SUPPLIED ENTRIES below:
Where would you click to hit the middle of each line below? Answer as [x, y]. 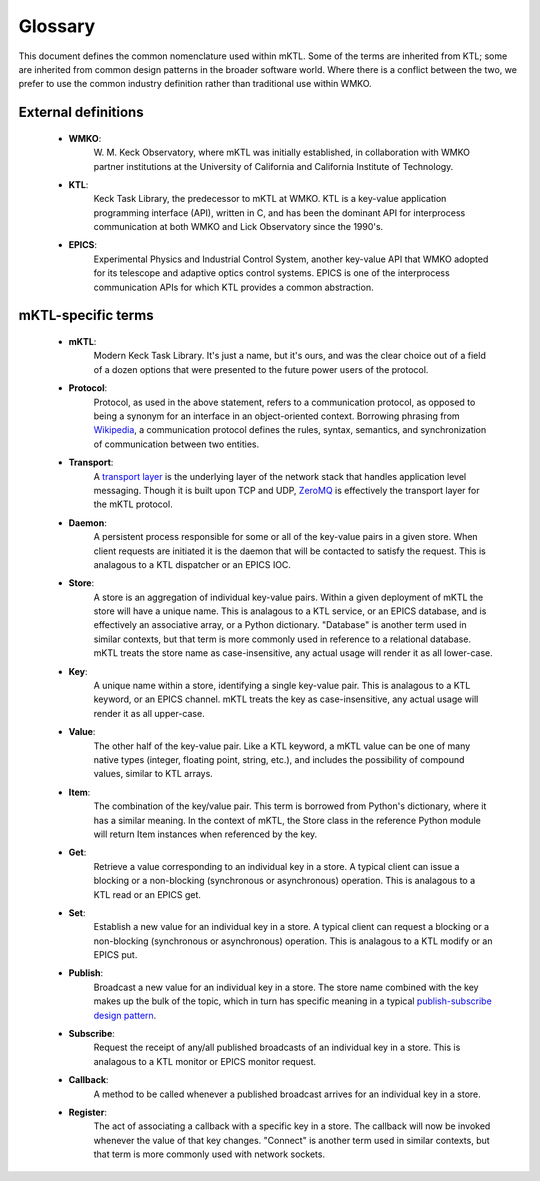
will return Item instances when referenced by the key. [205, 834]
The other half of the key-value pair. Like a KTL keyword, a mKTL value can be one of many [282, 746]
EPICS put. [115, 955]
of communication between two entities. [176, 444]
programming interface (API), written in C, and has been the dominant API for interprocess [279, 212]
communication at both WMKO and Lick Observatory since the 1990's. [238, 227]
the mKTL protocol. [133, 504]
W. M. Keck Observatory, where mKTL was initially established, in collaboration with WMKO [281, 152]
End of SUPPLIED ENTRIES.
YOUR TASK
Print, exactly as they appear above, the lines running from the one with "The other half" through the final line.

RESPONSE AREA
The other half of the key-value pair. Like a KTL keyword, a mKTL value can be one of many [282, 746]
EPICS put. [115, 955]
of communication between two entities. [176, 444]
programming interface (API), written in C, and has been the dominant API for interprocess [279, 212]
communication at both WMKO and Lick Observatory since the 1990's. [238, 227]
the mKTL protocol. [133, 504]
W. M. Keck Observatory, where mKTL was initially established, in collaboration with WMKO [281, 152]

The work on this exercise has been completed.